The ROUGE scores are a set of metrics to evaluate the quality of the summarization by comparing the machine-generated summary to a reference summary. Let's interpret each score:

1. **ROUGE-1 (0.4888888888888889)**: This score reflects the overlap of unigrams (individual words) between the generated summary and the reference summary. A ROUGE-1 score of approximately 0.489 indicates that around 48.9% of the words in the reference summary appear in the generated summary. This suggests a moderate level of word overlap, indicating that nearly half of the words from the reference are captured in the generated text.

2. **ROUGE-2 (0.27906976744186046)**: This metric looks at the overlap of bigrams (pairs of consecutive words). The ROUGE-2 score of approximately 0.279 means that about 27.9% of the consecutive word pairs in the reference summary are also found in the generated summary. This is typically lower than ROUGE-1 because it's more specific, capturing the sequence of words. The score here is lower, suggesting that there is less overlap in word pairs, indicating that the exact phrases from the reference are less commonly found in the generated summary.

3. **ROUGE-L (0.4888888888888889)**: ROUGE-L measures the Longest Common Subsequence (LCS), considering the longest sequence of words that appears in both the generated summary and the reference summary. A score of about 0.489 indicates that the longest sequence of words that appear in both texts comprises around 48.9% of the reference summary. This suggests that there are some reasonably long subsequences shared between the two summaries.

4. **ROUGE-Lsum (0.4888888888888889)**: This is similar to ROUGE-L but it considers the entire summary instead of only the longest sequence. It's useful for summarization where sentence-level structure matters. The score being the same as ROUGE-L indicates that the longest subsequence likely captures the most significant overlap in content between the generated and reference summaries.

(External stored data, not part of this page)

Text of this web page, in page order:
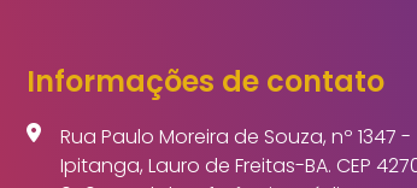
Informações de contato
Rua Paulo Moreira de Souza, nº 1347 -
Ipitanga, Lauro de Freitas-BA. CEP
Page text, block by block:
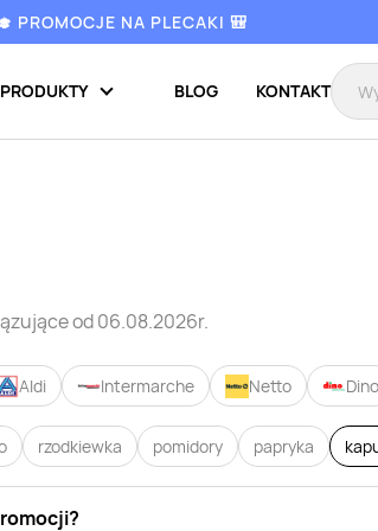
PROMOCJE NA PLECAKI 🎒
PRODUKTY BLOG KONTAKT
od 06.08.2026r.
Aldi Intermarche Netto Dino
rzodkiewka pomidory papryka
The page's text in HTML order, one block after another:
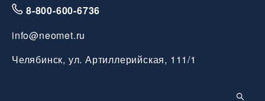
8-800-600-6736
info@neomet.ru
Челябинск, ул. Артиллерийская, 111/1
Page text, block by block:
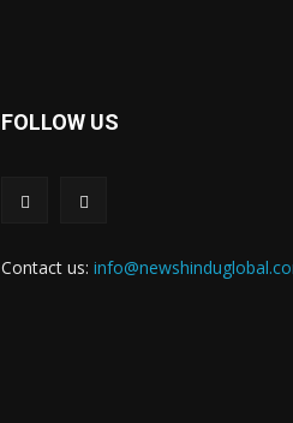
FOLLOW US
Contact us:
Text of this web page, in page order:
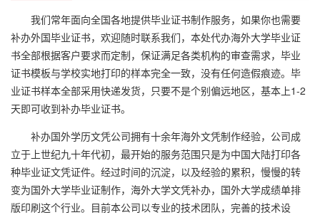
我们常年面向全国各地提供毕业证书制作服务，如果你也需要
补办外国毕业证书，欢迎随时联系我们，本处代办海外大学毕业证
书全部根据客户要求而定制，保证满足各类机构的审查需求，毕业
证书模板与学校实地打印的样本完全一致，没有任何造假痕迹。毕
业证书样本全部采用快递发货，只要不是个别偏远地区，基本上1-2
天即可收到补办毕业证书。
补办国外学历文凭公司拥有十余年海外文凭制作经验，公司成
立于上世纪九十年代初，最开始的服务范围只是为中国大陆打印各
种毕业证文凭证件。经过时间的沉淀，以及经验的累积，慢慢的转
变为国外大学毕业证制作，海外大学文凭补办，国外大学成绩单排
版印刷这个行业。目前本公司以专业的技术团队，完善的技术设
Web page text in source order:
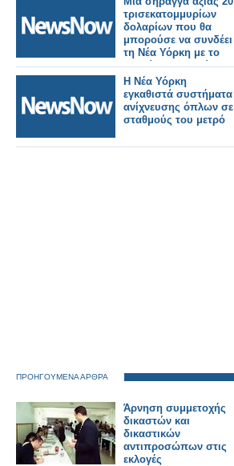
τρισεκατομμυρίων
δολαρίων που θα
μπορούσε να συνδέει
τη Νέα Υόρκη με το
Λονδίνο σε μια ώρα!
Η Νέα Υόρκη
εγκαθιστά συστήματα
ανίχνευσης όπλων σε
σταθμούς του μετρό
ΠΡΟΗΓΟΥΜΕΝΑ ΑΡΘΡΑ
Άρνηση συμμετοχής
δικαστών και
δικαστικών
αντιπροσώπων στις
εκλογές
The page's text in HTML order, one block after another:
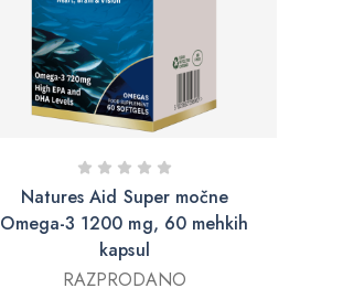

### Overall Interpretation
The generated summary captures nearly half of the content of the reference summary in terms of single words and has a moderate level of overlap when it comes to longer phrases and sentence structures. The lower score in ROUGE-2 compared to ROUGE-1 and ROUGE-L suggests that while many correct keywords are included, the exact phrasing and order of words are not as closely matched. This could mean the summary is capturing the key concepts but may be paraphrasing or using different structures to convey the information.

### Creating a Manual Pipeline

A manual pipeline involves more granular control over the steps in the processing of data through a transformer model. This typically includes:

- loading the tokenizer and model
- performing tokenization
- running the model on these tokens
- processing the output.

This method is useful when customization is needed beyond what the `pipeline` class offers, such as batch processing, custom preprocessing or postprocessing steps, or using specific model configurations.

Here’s how you would manually create a pipeline for sentiment analysis:

In [None]:
from transformers import AutoTokenizer, AutoModelForSequenceClassification
import torch

# Load tokenizer and model
tokenizer = AutoTokenizer.from_pretrained("distilbert-base-uncased-finetuned-sst-2-english")
model = AutoModelForSequenceClassification.from_pretrained("distilbert-base-uncased-finetuned-sst-2-english")

# Prepare input
text = "I love using transformers for machine learning."
encoded_input = tokenizer(text, return_tensors='pt')

# Run model
output = model(**encoded_input)

# Process output
scores = torch.nn.functional.softmax(output.logits, dim=-1)
predicted_label_index = scores.argmax().item()
predicted_label = model.config.id2label[predicted_label_index]
confidence = scores.max().item()

print({"label": predicted_label, "score": confidence})

{'label': 'POSITIVE', 'score': 0.9977321624755859}


Here the code outputs a sentiment label and confidence score. As can be seen the model outputs a `Positive` output with a high confidence score.

### Conclusion

Both methods offer powerful ways to leverage transformer models for NLP tasks, with the `pipeline` class being more suited for straightforward applications and quick testing. In contrast, the manual pipeline method provides greater flexibility and control, which can be essential for production environments or research purposes where custom behavior is necessary.